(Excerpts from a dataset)

──────

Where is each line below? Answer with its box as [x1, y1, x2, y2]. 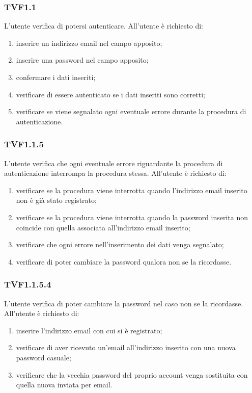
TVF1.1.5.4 [4, 278, 51, 291]
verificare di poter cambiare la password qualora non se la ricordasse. [16, 256, 232, 267]
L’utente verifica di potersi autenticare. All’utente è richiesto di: [4, 20, 203, 31]
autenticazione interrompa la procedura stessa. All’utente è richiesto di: [4, 168, 227, 178]
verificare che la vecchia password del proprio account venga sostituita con [16, 369, 248, 380]
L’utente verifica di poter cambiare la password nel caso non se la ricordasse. [4, 298, 243, 308]
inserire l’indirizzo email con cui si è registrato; [16, 325, 162, 335]
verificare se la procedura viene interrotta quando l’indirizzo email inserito [16, 185, 247, 195]
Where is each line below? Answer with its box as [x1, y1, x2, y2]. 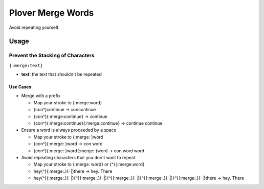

──────

What you should produce is an exact copy of the records, with the pictures left out.

Where is each line below? Answer with its box as [x1, y1, x2, y2]. 
TVF1.1.5.4 [4, 278, 51, 291]
verificare di poter cambiare la password qualora non se la ricordasse. [16, 256, 232, 267]
L’utente verifica di potersi autenticare. All’utente è richiesto di: [4, 20, 203, 31]
autenticazione interrompa la procedura stessa. All’utente è richiesto di: [4, 168, 227, 178]
verificare che la vecchia password del proprio account venga sostituita con [16, 369, 248, 380]
L’utente verifica di poter cambiare la password nel caso non se la ricordasse. [4, 298, 243, 308]
inserire l’indirizzo email con cui si è registrato; [16, 325, 162, 335]
verificare se la procedura viene interrotta quando l’indirizzo email inserito [16, 185, 247, 195]
Where is each line below? Answer with its box as [x1, y1, x2, y2]. 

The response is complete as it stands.